Le rythme bihebdomadaire est tenu sur toute l’année scolaire, même lorsque des élèves de plus en plus nombreux n’ont plus de difficultés de décodage : si, pour les élèves les moins avancés, ce sont encore des moments indispensables au développement de cette compétence, ce sont pour les autres autant d’occasions de renouveler leur plaisir à ces formes d’écriture « décalée », ces usages poétiques de la langue.
1.2. Des situations différentes pour des apprentissages complémentaires
Au-delà de l’implication individuelle qu’elles provoquent, les activités d’écriture rendent possible la compréhension du fonctionnement des textes en même temps que l’appropriation de la langue française : les codes orthographiques, la syntaxe de la phrase, la morphologie verbale, un vocabulaire plus étendu et rigoureux. Cependant, chaque activité d’écriture ne prend pas également en compte toutes ces composantes : les différentes propositions se complètent donc de façon à faire travailler un ensemble de compétences au coeur des apprentissages fondamentaux.
* Comptines et jeux de rimes
Pour élaborer leurs comptines ou jeux de rimes, les élèves ont déjà pris l’habitude, en GS, de rechercher individuellement, dans des imagiers, les mots qui présentent une rime phonique : ils se familiarisent ainsi avec la diversité des variations orthographiques caractéristiques de la langue française. A cette fin, des imagiers aussi variés que possible (thématiques, alphabétiques, utilisant ou non l’écriture cursive) sont mis à leur disposition – la classe possède une quarantaine d’imagiers différents, certains en plusieurs exemplaires.
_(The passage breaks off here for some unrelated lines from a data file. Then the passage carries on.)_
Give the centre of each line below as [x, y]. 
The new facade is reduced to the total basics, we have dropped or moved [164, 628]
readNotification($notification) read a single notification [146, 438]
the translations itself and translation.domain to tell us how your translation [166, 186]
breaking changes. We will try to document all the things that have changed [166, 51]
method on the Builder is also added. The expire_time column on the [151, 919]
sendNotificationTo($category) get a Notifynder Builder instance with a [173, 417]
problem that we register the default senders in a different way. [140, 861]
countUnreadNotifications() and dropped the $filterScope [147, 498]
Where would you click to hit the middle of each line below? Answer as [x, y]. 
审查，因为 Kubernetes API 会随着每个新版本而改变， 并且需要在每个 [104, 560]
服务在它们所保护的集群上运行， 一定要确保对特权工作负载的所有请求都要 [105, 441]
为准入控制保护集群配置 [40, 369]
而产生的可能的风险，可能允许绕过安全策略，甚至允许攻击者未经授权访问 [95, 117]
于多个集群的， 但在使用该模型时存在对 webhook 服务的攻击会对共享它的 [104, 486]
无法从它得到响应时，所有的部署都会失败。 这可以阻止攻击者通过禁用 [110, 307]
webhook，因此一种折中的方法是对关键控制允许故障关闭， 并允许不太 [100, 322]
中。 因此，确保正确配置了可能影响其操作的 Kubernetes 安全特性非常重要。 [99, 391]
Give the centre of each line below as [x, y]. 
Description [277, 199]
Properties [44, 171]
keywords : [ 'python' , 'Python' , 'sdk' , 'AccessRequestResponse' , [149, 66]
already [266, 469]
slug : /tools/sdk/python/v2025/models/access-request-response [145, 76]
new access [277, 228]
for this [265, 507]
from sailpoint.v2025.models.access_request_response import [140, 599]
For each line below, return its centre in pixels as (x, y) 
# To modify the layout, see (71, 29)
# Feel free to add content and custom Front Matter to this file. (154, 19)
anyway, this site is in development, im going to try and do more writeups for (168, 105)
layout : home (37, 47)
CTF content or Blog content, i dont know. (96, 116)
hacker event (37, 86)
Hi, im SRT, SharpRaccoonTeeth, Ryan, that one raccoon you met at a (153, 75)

Cet exemple du mois de septembre s’appuie sur la reprise littérale d’une formule inspirée du « jeu du corbillon » ; des variantes, comme « dans ma corbillette », avaient été dès la GS à l’origine de semblables activités d’écriture. En feuilletant attentivement des imagiers, chaque élève se confronte, ce jour-là, à la diversité des réalisations graphiques du phonème [a] ; en même temps, par la répétition de la structure syntaxique, il automatise l’orthographe de mots et d’expressions d’usage courant, dans, mon, il y a. La répétition autorise également une exigence accrue quant au contrôle des traces écrites : ainsi l’écriture répétitive se substitue-t-elle avantageusement aux « lignes d’écriture » jamais finalisées. En ce début d’année, les premiers jets non répétitifs, notamment ceux des carnets de voyage, se font sur papier non ligné (cf. ci-dessous).
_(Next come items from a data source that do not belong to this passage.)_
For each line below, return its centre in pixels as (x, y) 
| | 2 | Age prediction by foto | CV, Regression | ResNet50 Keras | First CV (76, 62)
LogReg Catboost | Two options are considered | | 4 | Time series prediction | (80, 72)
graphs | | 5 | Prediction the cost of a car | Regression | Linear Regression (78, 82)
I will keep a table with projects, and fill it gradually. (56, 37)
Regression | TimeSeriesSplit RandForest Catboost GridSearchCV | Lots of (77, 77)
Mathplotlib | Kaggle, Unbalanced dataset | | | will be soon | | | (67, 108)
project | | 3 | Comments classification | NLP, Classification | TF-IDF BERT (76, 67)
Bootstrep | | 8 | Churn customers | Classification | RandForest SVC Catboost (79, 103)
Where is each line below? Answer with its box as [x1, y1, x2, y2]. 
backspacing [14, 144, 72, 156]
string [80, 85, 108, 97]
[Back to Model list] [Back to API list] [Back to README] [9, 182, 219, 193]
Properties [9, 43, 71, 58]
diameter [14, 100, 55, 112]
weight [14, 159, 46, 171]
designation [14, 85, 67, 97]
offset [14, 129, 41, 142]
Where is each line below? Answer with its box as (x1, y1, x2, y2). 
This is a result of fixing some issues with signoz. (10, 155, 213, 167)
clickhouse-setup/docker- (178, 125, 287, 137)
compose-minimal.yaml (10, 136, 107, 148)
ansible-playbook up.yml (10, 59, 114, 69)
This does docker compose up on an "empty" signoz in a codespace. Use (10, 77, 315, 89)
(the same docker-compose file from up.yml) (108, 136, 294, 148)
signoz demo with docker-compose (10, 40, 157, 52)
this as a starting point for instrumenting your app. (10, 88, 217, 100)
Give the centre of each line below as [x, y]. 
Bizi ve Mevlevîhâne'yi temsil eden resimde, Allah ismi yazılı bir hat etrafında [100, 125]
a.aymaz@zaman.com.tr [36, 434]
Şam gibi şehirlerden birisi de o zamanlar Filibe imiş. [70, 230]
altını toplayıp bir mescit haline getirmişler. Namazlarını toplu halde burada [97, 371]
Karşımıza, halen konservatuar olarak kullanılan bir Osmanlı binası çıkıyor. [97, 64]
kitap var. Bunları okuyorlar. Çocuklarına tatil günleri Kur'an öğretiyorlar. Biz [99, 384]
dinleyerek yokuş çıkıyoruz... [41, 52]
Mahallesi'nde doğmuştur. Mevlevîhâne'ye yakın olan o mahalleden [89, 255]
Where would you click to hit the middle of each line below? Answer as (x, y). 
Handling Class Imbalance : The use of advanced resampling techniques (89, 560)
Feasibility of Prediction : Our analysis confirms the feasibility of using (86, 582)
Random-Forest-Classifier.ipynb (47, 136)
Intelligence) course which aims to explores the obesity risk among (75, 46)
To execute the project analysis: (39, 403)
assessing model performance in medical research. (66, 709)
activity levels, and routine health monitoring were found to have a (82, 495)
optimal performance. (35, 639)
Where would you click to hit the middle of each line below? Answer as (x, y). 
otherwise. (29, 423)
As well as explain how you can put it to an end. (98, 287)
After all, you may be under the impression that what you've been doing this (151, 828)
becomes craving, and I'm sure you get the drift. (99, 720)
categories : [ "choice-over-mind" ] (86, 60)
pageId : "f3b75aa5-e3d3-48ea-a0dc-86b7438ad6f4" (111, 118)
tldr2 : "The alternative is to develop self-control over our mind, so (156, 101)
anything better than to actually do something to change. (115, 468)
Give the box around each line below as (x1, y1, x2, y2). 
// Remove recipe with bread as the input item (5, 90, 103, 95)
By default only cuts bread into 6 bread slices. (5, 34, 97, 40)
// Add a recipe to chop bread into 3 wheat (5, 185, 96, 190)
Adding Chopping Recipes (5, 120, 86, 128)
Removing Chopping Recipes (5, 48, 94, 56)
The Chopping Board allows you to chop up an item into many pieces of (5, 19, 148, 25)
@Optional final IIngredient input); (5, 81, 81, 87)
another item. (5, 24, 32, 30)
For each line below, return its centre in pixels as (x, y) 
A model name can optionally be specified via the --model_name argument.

Dans les semaines suivantes, les propositions d’écriture évoluent afin de confronter les élèves à des formes syntaxiques plus complexes : par exemple, pour aborder les graphèmes codant [wa], la structure Il était une fois + GN + qui vendait + GN + chez + pronom. Associées à des lectures de textes à caractère humoristique ou d’inspiration surréaliste, ces situations invitent les élèves à des rencontres de mots inattendues – plaisirs individuels, qui deviennent autant de plaisirs partagés au moment de la lecture des productions à la classe.
Il était une fois un roi qui vendait des Chinois chez toi.
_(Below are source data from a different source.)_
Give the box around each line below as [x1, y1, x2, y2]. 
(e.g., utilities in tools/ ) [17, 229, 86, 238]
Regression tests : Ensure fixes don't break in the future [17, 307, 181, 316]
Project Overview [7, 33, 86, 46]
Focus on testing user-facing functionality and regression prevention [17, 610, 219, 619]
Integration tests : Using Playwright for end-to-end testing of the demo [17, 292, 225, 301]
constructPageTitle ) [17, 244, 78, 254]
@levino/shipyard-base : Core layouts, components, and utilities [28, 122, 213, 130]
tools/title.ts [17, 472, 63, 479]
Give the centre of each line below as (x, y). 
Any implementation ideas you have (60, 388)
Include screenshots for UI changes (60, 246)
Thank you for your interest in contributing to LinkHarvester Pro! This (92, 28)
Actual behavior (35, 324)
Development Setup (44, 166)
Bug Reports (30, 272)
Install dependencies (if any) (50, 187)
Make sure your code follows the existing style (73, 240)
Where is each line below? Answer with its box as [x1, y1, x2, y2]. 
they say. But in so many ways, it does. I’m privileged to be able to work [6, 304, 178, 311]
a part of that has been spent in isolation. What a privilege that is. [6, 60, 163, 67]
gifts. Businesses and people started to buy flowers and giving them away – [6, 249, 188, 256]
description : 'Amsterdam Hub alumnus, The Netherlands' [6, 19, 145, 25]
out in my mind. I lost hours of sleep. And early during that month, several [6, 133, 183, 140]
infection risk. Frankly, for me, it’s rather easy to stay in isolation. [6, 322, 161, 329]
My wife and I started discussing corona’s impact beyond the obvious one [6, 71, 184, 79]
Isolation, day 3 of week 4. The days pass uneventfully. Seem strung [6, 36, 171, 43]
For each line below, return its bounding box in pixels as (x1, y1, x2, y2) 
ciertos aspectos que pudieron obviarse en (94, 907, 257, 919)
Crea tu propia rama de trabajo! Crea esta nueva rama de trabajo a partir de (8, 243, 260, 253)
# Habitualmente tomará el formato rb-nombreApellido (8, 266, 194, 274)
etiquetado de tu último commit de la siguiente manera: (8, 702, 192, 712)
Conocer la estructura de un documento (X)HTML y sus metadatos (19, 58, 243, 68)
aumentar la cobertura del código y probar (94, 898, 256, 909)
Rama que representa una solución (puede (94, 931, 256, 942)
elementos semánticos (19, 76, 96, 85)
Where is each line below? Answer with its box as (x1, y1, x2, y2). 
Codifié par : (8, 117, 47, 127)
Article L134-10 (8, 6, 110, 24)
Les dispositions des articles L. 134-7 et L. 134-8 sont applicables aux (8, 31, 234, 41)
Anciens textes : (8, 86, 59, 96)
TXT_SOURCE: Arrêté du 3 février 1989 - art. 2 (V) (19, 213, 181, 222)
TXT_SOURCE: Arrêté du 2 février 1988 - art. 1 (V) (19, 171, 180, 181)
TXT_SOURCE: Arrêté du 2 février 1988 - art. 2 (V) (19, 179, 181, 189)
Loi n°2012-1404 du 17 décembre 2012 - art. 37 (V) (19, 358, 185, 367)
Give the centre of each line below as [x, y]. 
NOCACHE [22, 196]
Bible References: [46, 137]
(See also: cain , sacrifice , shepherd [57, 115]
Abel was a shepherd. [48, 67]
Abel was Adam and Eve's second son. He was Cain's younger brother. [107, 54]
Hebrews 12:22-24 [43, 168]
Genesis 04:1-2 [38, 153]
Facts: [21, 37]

Il était une fois un putois qui vendait des trois chez moi.
Il était une fois une noix qui vendait des rois chez soi.
* Cartes d’identité, devinettes, textes documentaires
La production de cartes d’identité sur les animaux, puis de devinettes, s’appuie également sur des référents présents sous les yeux des élèves ; mais dans ce cas, ce ne sont pas des imagiers, ce sont les textes documentaires eux-mêmes. Semaine après semaine, chaque élève apprend à sélectionner dans ces textes les informations pertinentes : c’est plus facile pour composer des cartes d’identité que pour formuler des devinettes puisque, pour rendre ces dernières efficaces, l’élève doit trier les renseignements afin de conserver ceux qui ne sont ni trop transparents, ni trop opaques – les choisir en fonction des savoirs zoologiques partagés est aussi l’un des objets de l’apprentissage (4).
Parce qu’elle induit la lecture/écriture répétée des mêmes champs lexicaux (la morphologie, la nourriture, la reproduction), la création de cartes d’identité contribue à fixer un lexique orthographique, essentiellement des substantifs ; de façon complémentaire, la rédaction de devinettes et celle de textes documentaires entrainent un recours régulier à des formes verbales (il mesure, il pèse ; il mange, il se nourrit de ; elle pond, elle couve, elle met bas…) qui seront listées et mémorisées.
* Carnets de voyage
La production de textes pour les carnets de voyage est plus complexe : sur une base informative combinant connaissances géographiques et connaissances zoologiques, elle implique des réalisations narratives imaginaires pour lesquelles les élèves ne pourront pas toujours recourir à des référents écrits. Après une phase de découverte de l’Océanie, l’écriture individuelle commence avant même la fin du mois de septembre ; c’est par exemple « Je suis allé en Australie et aussi j’ai vu un wombat » (orthographe rétablie). Les productions gagnent rapidement en longueur : dès la première quinzaine d’octobre, certains élèves écrivent de petits textes ; en voici trois, bien sûr de premier jet et obtenus en une seule séance d’écriture (orthographe rétablie) :
Ca y est ! Je suis allé en Australie voir mon wombat à eucalyptus et je l’ai vu dans la forêt et il faisait froid et il criait dans la forêt. Il est trop gentil, il a quatre pattes et il griffe trop et il tend sa patte.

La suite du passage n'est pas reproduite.